_What to do_
Examine the records and identify each line that includes the string "Calvin". Copy those lines.

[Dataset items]
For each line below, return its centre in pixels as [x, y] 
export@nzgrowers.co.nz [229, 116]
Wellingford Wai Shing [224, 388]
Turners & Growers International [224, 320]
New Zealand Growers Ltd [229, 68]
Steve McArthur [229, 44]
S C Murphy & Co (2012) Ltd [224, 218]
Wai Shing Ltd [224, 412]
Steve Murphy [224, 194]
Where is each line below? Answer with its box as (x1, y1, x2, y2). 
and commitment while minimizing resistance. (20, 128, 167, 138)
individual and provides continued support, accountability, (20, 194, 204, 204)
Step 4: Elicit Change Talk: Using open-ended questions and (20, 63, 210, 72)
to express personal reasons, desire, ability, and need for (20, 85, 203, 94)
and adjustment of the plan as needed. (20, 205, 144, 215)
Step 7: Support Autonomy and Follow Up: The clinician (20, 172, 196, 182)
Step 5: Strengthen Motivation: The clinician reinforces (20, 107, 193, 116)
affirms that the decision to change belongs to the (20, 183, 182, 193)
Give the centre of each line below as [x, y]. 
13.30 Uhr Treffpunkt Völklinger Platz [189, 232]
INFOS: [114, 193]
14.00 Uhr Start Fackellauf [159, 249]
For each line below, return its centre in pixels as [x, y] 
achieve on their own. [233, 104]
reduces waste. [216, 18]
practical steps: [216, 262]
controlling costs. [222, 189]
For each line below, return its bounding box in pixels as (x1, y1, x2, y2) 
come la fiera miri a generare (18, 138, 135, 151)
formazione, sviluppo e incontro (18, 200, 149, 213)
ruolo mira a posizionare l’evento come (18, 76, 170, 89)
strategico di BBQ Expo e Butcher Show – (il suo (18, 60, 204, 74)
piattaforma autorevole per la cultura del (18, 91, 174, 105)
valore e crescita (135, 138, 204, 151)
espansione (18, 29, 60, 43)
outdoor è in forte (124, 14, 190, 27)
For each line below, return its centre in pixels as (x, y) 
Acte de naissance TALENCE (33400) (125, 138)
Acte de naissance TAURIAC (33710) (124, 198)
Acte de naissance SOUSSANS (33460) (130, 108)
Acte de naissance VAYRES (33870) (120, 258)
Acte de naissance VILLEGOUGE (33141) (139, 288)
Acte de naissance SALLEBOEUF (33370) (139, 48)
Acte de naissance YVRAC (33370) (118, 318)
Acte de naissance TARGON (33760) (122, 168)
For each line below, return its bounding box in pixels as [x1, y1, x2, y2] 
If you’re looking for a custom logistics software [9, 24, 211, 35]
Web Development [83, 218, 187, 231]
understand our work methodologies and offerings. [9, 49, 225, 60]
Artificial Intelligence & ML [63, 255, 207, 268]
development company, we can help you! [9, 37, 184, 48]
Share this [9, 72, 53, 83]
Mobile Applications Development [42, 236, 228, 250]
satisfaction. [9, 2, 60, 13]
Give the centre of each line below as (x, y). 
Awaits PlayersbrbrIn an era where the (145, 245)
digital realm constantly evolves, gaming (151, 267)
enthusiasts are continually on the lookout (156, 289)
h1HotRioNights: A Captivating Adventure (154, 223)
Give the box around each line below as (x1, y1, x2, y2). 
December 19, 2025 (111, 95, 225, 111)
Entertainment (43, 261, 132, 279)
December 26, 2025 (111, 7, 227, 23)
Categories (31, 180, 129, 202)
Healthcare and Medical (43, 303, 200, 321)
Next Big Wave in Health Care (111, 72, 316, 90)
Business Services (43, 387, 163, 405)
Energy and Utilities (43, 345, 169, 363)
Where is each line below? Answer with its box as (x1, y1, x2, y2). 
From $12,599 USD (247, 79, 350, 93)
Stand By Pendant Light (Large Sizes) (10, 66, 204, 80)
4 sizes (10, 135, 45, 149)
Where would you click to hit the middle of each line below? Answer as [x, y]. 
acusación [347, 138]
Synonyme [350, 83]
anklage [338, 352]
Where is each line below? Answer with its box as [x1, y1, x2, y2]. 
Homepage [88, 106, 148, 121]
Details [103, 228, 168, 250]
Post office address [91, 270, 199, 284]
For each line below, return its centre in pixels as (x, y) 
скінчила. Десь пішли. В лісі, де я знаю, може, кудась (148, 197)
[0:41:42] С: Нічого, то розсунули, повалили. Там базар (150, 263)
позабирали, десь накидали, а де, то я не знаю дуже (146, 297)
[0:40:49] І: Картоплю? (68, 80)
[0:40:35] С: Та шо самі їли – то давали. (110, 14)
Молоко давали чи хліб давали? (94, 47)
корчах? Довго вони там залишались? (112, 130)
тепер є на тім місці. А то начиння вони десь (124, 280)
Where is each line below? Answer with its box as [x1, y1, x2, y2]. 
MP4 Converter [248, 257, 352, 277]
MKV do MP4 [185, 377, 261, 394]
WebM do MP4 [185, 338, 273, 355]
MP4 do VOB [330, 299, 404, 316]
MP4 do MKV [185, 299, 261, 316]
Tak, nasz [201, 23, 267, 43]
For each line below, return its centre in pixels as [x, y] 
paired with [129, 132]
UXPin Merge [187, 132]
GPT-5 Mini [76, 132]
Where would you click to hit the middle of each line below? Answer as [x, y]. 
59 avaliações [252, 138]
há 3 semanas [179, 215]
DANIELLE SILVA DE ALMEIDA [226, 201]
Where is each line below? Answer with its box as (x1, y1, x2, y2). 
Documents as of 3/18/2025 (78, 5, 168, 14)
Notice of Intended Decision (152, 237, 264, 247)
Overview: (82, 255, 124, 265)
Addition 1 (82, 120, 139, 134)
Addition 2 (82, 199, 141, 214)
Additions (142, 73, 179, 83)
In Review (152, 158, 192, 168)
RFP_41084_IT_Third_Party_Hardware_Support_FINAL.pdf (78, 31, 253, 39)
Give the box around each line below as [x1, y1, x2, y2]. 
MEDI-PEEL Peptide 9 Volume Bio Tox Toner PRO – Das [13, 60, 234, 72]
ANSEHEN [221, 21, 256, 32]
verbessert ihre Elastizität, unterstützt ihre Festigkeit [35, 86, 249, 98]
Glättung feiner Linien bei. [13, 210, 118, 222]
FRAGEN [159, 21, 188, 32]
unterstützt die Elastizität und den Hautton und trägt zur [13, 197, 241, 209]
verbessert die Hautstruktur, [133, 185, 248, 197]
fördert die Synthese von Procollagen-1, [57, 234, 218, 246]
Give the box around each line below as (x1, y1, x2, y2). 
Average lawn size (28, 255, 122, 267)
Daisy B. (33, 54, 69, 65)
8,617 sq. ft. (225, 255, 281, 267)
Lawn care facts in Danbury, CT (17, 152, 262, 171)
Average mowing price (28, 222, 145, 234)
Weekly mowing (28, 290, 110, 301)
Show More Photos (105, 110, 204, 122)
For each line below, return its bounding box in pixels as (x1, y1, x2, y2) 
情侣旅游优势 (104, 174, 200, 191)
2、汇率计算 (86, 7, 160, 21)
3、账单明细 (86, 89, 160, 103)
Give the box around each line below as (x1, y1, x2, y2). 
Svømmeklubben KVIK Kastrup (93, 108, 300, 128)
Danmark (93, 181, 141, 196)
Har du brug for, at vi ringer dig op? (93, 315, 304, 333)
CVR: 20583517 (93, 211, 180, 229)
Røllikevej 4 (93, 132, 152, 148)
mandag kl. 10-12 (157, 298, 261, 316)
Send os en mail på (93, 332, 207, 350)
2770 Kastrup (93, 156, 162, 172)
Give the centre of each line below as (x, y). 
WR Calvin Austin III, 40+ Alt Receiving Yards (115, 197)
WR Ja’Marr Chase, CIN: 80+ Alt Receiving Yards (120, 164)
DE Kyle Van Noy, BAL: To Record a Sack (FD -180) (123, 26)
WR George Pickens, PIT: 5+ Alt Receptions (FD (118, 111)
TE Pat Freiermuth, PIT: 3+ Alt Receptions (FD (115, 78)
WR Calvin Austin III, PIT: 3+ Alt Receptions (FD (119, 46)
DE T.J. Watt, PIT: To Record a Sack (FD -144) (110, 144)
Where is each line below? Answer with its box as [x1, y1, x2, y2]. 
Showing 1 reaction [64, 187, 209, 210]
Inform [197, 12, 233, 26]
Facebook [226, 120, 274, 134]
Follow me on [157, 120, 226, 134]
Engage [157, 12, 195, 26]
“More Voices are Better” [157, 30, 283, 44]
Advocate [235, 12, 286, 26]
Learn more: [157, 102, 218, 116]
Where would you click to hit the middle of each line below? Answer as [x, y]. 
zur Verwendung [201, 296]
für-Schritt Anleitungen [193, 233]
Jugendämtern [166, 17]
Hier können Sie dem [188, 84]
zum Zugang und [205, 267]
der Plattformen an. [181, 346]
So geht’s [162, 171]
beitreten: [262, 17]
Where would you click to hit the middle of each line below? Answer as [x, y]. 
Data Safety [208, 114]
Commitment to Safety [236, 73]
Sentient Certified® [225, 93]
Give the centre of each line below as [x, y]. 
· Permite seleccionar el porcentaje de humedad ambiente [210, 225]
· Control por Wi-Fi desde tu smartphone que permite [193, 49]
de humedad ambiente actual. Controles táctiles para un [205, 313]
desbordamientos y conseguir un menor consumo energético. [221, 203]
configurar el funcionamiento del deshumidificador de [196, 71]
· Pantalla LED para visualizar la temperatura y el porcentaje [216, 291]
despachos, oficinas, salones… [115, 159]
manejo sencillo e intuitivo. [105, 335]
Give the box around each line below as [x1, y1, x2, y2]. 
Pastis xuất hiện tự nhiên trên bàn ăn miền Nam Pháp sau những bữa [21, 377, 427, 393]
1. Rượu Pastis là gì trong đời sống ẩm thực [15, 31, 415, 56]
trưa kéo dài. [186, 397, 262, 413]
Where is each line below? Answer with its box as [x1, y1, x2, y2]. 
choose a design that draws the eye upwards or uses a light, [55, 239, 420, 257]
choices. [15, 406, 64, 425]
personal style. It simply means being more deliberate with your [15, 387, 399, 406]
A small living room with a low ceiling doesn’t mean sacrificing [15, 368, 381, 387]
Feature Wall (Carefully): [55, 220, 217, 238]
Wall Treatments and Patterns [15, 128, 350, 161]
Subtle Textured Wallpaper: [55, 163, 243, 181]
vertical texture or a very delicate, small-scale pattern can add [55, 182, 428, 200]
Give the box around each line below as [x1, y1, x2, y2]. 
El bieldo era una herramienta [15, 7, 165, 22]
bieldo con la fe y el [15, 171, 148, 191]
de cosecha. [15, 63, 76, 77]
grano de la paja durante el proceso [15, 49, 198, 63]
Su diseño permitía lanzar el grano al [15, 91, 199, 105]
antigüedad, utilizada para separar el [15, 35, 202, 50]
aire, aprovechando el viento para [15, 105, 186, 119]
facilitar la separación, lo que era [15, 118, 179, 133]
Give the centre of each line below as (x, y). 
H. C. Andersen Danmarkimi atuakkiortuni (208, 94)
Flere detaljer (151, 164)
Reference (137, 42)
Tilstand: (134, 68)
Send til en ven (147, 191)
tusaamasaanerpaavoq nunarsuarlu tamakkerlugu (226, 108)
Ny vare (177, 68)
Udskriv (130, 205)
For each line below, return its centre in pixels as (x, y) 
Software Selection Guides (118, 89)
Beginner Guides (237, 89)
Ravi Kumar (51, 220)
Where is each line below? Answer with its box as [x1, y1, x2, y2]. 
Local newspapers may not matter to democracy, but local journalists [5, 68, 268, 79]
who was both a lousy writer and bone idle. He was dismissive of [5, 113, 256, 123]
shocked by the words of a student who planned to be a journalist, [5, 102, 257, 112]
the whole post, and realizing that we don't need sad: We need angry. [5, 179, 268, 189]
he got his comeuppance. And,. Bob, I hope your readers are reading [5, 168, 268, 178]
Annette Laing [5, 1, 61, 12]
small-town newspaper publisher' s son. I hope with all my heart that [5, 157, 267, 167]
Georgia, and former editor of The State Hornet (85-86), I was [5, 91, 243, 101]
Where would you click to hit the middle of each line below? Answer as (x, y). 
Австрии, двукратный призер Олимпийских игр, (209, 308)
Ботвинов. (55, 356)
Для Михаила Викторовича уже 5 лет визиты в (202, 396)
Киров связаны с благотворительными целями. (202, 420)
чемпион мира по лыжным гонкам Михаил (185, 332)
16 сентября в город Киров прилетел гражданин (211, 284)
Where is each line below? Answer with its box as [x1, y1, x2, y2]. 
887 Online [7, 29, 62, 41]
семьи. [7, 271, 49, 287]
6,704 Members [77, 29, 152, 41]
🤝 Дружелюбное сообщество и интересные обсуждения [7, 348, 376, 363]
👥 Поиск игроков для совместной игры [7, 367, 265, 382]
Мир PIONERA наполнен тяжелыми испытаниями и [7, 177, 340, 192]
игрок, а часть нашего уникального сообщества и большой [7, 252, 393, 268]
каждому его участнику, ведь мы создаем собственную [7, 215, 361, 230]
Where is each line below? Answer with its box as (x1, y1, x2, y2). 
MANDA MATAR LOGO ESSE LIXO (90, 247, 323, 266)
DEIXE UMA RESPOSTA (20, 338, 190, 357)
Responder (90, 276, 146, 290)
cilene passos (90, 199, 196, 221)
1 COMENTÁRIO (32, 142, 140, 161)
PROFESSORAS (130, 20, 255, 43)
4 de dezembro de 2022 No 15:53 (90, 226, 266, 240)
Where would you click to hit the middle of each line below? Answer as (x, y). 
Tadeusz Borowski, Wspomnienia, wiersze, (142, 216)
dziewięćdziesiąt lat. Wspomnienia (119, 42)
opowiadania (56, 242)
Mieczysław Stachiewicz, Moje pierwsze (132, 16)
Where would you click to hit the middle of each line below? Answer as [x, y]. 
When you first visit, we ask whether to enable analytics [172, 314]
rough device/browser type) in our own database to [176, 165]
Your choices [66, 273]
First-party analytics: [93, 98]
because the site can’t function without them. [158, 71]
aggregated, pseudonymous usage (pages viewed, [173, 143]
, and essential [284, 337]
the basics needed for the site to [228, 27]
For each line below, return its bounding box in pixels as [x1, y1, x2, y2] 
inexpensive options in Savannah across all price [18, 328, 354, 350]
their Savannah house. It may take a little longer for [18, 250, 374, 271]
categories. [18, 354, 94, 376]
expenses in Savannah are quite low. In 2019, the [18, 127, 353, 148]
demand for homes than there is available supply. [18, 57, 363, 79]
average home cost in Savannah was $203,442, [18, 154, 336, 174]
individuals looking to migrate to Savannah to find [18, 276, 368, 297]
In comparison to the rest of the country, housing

_Solution to this task_
WR Calvin Austin III, 40+ Alt Receiving Yards (115, 197)
WR Calvin Austin III, PIT: 3+ Alt Receptions (FD (119, 46)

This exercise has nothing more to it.